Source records
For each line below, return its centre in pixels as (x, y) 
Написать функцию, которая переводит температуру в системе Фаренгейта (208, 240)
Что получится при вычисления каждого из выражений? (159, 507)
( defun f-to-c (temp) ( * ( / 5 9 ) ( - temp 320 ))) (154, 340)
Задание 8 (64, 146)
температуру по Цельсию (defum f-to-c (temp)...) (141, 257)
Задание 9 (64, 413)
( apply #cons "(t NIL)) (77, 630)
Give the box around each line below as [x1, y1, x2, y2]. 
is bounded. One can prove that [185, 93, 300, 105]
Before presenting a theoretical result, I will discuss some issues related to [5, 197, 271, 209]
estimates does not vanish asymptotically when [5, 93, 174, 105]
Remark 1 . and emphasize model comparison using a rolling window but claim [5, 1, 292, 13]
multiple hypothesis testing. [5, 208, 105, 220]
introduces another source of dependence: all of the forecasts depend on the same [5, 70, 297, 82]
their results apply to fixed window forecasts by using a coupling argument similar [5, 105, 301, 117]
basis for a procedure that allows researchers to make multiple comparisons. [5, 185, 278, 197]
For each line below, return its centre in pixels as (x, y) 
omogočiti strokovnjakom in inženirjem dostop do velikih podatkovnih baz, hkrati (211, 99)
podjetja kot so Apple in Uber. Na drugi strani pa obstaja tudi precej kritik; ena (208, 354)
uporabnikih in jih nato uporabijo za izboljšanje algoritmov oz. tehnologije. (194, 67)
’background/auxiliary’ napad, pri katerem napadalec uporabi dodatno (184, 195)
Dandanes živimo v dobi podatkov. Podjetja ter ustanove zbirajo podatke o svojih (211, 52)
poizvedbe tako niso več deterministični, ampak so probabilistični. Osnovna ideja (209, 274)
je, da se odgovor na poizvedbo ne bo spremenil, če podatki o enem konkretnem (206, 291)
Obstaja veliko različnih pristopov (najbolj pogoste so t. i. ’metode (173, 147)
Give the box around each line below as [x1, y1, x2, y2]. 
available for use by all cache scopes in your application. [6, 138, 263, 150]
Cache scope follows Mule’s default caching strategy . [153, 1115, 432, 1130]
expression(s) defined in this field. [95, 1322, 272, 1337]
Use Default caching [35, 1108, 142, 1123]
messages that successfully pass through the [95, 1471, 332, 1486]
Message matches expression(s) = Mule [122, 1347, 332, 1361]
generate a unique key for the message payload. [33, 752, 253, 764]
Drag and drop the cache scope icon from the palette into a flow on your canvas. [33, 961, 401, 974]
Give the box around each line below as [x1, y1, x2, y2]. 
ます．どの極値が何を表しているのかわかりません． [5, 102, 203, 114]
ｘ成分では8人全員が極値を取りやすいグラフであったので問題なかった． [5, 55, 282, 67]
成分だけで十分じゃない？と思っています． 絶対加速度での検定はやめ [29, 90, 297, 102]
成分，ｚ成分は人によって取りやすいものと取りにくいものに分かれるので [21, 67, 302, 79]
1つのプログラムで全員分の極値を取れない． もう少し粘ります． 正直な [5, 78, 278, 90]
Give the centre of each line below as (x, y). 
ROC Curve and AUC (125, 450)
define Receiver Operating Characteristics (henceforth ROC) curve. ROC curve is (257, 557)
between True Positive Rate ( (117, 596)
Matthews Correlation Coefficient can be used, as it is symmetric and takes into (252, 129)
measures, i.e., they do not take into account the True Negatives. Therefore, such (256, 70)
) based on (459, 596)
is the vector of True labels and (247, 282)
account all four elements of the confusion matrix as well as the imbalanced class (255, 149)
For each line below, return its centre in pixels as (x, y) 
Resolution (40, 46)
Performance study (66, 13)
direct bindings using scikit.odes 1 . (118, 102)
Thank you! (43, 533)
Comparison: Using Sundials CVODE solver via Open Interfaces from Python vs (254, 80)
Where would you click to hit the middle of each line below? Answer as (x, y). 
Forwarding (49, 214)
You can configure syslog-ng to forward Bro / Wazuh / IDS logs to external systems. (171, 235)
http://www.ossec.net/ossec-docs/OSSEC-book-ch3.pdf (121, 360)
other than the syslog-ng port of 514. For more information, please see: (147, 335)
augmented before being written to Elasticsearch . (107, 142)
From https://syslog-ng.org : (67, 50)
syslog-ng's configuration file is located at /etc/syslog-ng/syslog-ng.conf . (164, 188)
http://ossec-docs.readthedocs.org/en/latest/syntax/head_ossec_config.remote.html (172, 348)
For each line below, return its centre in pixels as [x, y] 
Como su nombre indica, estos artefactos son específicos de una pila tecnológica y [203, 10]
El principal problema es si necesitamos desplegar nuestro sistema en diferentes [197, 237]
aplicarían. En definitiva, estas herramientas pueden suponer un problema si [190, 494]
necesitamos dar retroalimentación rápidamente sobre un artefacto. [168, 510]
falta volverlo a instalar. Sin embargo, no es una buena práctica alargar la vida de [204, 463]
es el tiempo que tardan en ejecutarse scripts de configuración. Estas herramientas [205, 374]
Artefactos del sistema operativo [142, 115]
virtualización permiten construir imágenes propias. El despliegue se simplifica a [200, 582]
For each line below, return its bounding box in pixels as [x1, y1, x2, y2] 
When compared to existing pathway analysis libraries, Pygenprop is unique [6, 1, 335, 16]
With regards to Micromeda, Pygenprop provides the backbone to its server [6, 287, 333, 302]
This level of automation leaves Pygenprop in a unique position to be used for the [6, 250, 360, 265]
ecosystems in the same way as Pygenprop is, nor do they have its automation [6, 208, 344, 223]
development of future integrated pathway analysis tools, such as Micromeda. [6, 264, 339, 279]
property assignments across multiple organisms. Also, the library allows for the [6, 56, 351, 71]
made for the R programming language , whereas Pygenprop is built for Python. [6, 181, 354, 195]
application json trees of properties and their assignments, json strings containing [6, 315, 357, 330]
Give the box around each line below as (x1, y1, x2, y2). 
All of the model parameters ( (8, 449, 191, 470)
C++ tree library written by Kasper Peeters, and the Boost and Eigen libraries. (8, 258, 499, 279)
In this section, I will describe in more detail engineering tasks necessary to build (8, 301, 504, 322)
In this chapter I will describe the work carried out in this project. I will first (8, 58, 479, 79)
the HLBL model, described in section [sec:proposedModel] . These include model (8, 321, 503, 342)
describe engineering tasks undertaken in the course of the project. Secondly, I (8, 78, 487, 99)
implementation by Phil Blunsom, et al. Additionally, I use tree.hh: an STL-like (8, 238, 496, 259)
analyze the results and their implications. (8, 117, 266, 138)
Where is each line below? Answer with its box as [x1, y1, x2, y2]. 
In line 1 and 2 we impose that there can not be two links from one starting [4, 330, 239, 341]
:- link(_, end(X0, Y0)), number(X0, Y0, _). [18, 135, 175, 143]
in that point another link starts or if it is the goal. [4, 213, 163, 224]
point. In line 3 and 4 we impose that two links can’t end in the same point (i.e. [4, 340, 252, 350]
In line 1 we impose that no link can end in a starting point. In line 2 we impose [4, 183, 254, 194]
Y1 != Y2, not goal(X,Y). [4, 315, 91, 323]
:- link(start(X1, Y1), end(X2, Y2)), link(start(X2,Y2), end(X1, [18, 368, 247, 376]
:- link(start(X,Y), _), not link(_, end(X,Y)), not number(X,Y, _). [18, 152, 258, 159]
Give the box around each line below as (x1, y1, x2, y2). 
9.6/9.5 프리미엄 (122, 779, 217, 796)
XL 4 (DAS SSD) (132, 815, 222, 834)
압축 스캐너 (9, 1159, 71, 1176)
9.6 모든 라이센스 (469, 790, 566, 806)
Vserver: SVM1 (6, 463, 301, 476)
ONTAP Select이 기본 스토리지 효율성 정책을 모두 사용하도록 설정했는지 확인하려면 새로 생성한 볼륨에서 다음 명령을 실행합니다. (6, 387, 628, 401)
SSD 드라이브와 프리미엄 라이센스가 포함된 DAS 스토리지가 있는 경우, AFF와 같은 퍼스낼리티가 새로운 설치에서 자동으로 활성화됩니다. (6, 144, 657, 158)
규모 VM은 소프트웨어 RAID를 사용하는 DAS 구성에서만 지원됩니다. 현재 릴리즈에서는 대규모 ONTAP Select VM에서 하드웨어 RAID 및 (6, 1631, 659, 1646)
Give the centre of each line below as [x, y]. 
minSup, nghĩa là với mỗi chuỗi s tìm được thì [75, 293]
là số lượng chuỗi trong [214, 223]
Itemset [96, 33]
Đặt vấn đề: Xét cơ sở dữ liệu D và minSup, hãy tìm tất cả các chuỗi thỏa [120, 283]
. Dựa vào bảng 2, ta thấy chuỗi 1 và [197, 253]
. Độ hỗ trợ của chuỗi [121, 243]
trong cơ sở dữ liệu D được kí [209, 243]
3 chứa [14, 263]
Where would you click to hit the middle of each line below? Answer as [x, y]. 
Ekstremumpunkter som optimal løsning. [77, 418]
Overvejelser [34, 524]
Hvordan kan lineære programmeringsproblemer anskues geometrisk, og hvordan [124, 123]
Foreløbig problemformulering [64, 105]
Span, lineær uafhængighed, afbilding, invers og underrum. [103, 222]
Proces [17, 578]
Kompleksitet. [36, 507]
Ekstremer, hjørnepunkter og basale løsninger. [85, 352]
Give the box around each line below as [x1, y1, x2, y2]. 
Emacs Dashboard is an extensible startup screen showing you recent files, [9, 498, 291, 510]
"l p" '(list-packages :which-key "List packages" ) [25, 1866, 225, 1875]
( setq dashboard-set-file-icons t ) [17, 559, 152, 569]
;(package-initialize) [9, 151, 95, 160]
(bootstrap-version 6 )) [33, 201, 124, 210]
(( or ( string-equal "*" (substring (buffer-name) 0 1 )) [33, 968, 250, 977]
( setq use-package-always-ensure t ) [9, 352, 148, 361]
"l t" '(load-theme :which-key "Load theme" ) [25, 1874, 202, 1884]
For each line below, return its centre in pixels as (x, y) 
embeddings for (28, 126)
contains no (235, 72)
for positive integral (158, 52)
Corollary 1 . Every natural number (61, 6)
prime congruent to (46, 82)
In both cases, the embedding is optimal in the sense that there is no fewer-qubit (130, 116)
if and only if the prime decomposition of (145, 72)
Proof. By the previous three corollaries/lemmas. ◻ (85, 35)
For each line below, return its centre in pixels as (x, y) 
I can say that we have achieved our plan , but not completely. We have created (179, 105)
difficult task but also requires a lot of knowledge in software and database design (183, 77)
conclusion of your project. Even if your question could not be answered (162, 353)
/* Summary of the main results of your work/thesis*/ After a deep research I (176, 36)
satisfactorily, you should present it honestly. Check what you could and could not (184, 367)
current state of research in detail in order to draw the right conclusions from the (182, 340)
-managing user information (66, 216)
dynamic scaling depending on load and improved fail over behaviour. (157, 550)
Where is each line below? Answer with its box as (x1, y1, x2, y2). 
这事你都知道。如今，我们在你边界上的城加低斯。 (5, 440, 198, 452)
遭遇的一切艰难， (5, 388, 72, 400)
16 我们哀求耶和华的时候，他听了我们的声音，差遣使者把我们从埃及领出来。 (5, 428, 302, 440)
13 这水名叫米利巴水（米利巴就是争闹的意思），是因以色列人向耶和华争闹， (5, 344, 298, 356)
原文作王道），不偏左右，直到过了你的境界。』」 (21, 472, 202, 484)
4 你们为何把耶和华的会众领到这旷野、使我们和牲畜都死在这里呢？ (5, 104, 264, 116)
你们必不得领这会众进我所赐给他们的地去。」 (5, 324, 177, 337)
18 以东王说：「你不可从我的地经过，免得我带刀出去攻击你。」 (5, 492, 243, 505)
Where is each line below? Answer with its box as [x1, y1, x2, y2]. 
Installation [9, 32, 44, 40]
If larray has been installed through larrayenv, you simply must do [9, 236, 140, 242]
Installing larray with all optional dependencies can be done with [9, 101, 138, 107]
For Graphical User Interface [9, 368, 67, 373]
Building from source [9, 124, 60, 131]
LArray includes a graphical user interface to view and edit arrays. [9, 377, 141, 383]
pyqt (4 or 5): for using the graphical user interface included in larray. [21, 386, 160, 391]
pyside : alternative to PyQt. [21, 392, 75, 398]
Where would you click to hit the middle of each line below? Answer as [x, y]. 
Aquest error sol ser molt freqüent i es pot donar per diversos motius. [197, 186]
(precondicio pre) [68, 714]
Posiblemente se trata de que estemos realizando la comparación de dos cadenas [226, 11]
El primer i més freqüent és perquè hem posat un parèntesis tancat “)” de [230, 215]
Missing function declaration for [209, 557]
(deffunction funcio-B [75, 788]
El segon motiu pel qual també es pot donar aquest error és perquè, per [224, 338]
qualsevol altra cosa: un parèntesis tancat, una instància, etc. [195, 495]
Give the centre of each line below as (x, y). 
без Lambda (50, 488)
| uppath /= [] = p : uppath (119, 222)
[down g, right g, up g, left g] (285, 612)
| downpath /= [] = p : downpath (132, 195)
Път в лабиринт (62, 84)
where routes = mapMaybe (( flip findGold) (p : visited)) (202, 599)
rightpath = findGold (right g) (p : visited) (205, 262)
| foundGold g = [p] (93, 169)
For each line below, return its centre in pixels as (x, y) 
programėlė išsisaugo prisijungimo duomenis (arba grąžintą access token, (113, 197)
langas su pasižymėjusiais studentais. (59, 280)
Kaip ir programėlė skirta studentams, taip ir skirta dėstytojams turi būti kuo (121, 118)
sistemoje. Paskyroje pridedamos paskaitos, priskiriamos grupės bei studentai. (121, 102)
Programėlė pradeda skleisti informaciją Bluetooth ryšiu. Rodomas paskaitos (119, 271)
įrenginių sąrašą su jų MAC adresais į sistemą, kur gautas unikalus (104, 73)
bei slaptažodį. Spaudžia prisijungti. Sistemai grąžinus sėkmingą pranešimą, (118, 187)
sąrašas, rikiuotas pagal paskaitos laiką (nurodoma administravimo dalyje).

■ WHAT NEEDS TO BE DONE ■
Using the records above, set down exactly the lines from the one with "other than the" through the one with "From https://syslog-ng.org : (67, 50)", inclusive, and nothing more.

■ ANSWER AREA ■
other than the syslog-ng port of 514. For more information, please see: (147, 335)
augmented before being written to Elasticsearch . (107, 142)
From https://syslog-ng.org : (67, 50)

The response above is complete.